1)Very very low opportunity for private practice ownership, CT graduates are either hired by a hospital or working in academics. What about those who want to be their own boss? Make partner one day, answer to no one, make their own business decisions? If this is what you want, maybe CT isn't it.
2)The most recent job report on CT I've read stated that 30% of trainees still graduate without a job offer, after 8 years of training? You have to be kidding me! This field is still over saturated.
3)Interventional cardiologists, need I say more? It pains me to say, but that's the future of CT, they have and will continue to take over the field, valvular work will diminish.
4) Lifestyle is one of the worst if not the worst, which is not much of a deterrent for me, but I should at least get compensated well or if not then I should at least be working for myself, have some ownership over my practice, if I'm going to be putting in 90 to 100 hr weeks as an attending, I might a well be doing it for my business, but no read con #1.
5) salary is low, there are more graduates than there are jobs, it's a buyers market, this coupled with the length of training makes CT less attractive
6) integrated programs do not allow you to become board certified in general surgery. There is only one program integrated program I even considered applying to, and that was NYU. The only integrated program that allows you to be general surgery board certified. Why would that be important? If you revisit cons 1-6 you'll understand that having an outlet or a way to bail out is important. General surgeon do quite well and are in demand.
7) CABG will comprise about 90% of what you do, unless you are doing both thoracic and cardiac, or working at a major or top academic center, academia may take it down to 80%.
I will humbly disagree with some of your points...
(1) You may just be looking at big-market cities with powerful academic groups - lots of private practice groups out there who make a killing (1.5-2x the academic salary). And they do both cardiac and thoracic (something you can't really do in academics).
(2) Not sure where you got this data. My own experiences are limited to a big, cardiac-heavy residency program and my current fellowship program...but everyone that wanted a job, got one. In all the years I've been training, of all the fellows I've seen or known graduate, only 6 didn't immediately start a job after their CT fellowship. Two went into Peds CT, one went into an aortic superfellowship, one went into VADs/transplant, one went into a minimally invasive esophagectomy superfellowship and the last guy went into a program as a "junior attending" for 6 months before he became a regular attending there. All of those superfellowship folks kept training by choice, not because they couldn't find a job.
This doesn't, of course, include the non-ACGME fellows (the "international" fellows) who go back home.
(3) Interventional cardiologists are starting to get into the Medtronic CoreValve (still in trials) and Edwards Sapien transfemoral/transapical aortic valve stents. But these hybrid cases still need a cardiac surgeon in the room (you're not just "backing them up"). But that's it. That's really all that's on the horizon...percutaneous mitrals are a long way away. (Mini-mitrals and robotic mitrals are here, though, of course, and only done by cardiac surgeons.)

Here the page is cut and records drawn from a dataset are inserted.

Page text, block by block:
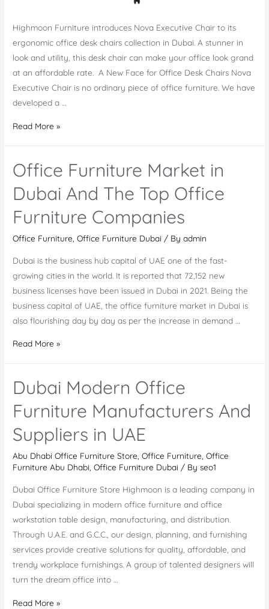
Highmoon Furniture introduces Nova Executive Chair to its
ergonomic office desk chairs collection in Dubai. A stunner in
look and utility, this desk chair can make your office look grand
at an affordable rate. A New Face for Office Desk Chairs Nova
Executive Chair is no ordinary piece of office furniture. We have
developed a …
Nova
–
A
Stunner
Among
Latest
Office
Desk
Chairs
Read More »
Office Furniture Market in
Dubai And The Top Office
Furniture Companies
Office Furniture ,Office Furniture Dubai / Byadmin
Dubai is the business hub capital of UAE one of the fast-
growing cities in the world. It is reported that 72,152 new
business licenses have been issued in Dubai in 2021. Being the
business capital of UAE, the office furniture market in Dubai is
also flourishing day by day as per the increase in demand …
Office
Dubai
And
The
Office
Companies
Read More »
Dubai Modern Office
Furniture Manufacturers And
Suppliers in UAE
Abu Dhabi Office Furniture Store ,Office Furniture ,Office
Furniture Abu Dhabi ,Office Furniture Dubai / Byseo1
Dubai Office Furniture Store Highmoon is a leading company in
Dubai specializing in modern office furniture and office
workstation table design, manufacturing, and distribution.
Through U.A.E. and G.C.C., our design, planning, and furnishing
services provide creative solutions for quality, affordable, and
trendy workplace furnishings. A group of talented designers will
turn the dream office into …
Dubai
Read More »
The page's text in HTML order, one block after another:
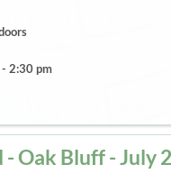
2:30 pm
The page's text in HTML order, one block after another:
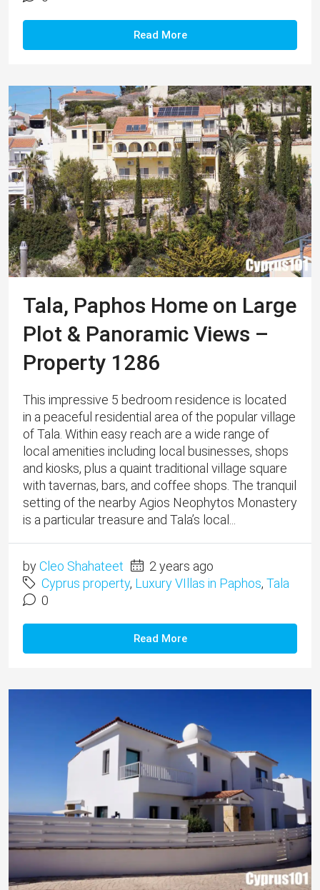
Tala, Paphos Home on Large
Plot & Panoramic Views –
Property 1286
This impressive 5 bedroom residence is located
in a peaceful residential area of the popular village
of Tala. Within easy reach are a wide range of
local amenities including local businesses, shops
with tavernas, bars, and coffee shops. The tranquil
setting of the nearby Agios Neophytos Monastery
is a particular treasure and Tala’s local...
Cyprus property,Luxury VIllas in Paphos,Tala
0
Read More
Tala, Paphos Home with 4
Bedrooms & Sea views –
Property 1276
This impressive family home is located in a
peaceful residential area within the highly sought
after village of Tala. Within easy reach is the
charming village square hosting a good selection
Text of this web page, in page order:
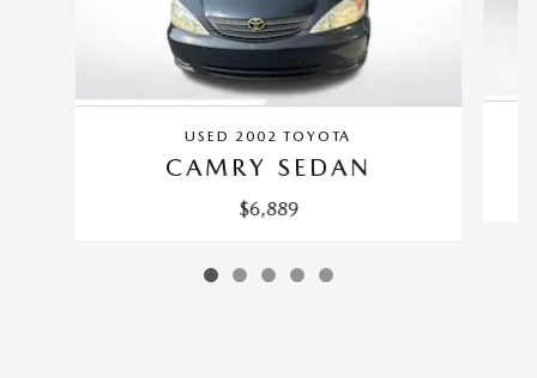
USED 2002 TOYOTA
CAMRY SEDAN
$6,889
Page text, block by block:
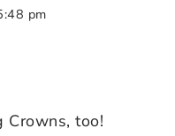
pm
Crowns, too!
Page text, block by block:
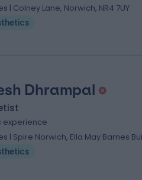
| Colney Lane, Norwich, NR4 7UY
Dhrampal
experience
| Spire Norwich, Ella May Barnes
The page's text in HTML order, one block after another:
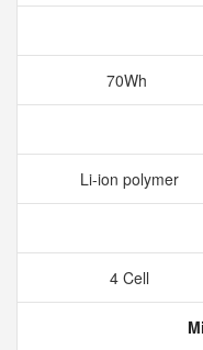
70Wh
Li-ion polymer
4 Cell
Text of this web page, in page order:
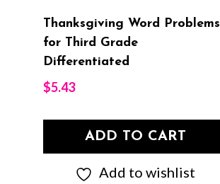
Thanksgiving Word Problems
for Third Grade
Differentiated
$5.43
ADD TO CART
Add to wishlist

As more and more data comes out on the superiority of CABG vs. PCI in many patients (see the recent SYNTAX trial), cardiologists will be doing less stents and referring more patients. When insurance/Medicare eventually catch on, they'll stop reimbursing cardiologists for stents/PCIs that aren't indicated...a sure way to change practice behavior.
(4) Lifestyle can be bad. Lots of emergencies. But even the busiest guys don't work 90-100 hours a week. One of the busiest guys here operates four days a week, has clinic the fifth day. If you figure 7a-8p on the four operative days, 8a-4p on the clinic day...even if he rounded for 4 hours each day on Saturday and Sunday and came in for a 6-hour takeback for bleeding once a week, that's still only 74 hours a week. And that's a grossly overexaggerated, overly busy schedule.
As residents/fellows, we easily rack up the hours because we (1) come in very early to round, (2) often stay very, VERY late, and (3) take overnight call. That's how we easily get to 80, 90, 100, 110 hours a week.
(5) Again, not sure where you're getting your salary figures from. While the golden age of cardiac surgery (the 1980s) is over, and people aren't making a million a year anymore...they're not starving nowadays. And this is in academics. In private practice? Double it.
(6) Perhaps. I'm not big on the integrated programs, having gone the traditional route myself. I agree you shouldn't be board-eligible if you skip out on the critical senior/chief resident years of your training.
(7) Depends on the program - most academic cardiac surgeons don't just do CABGs though. Lots of valve work out there...and if you're at one of many centers who specialize in other aspects of cardiac, you may find you're buried in valves or aortas up the wazoo.
YMMV. What type of CT fellowship do you have at your residency program?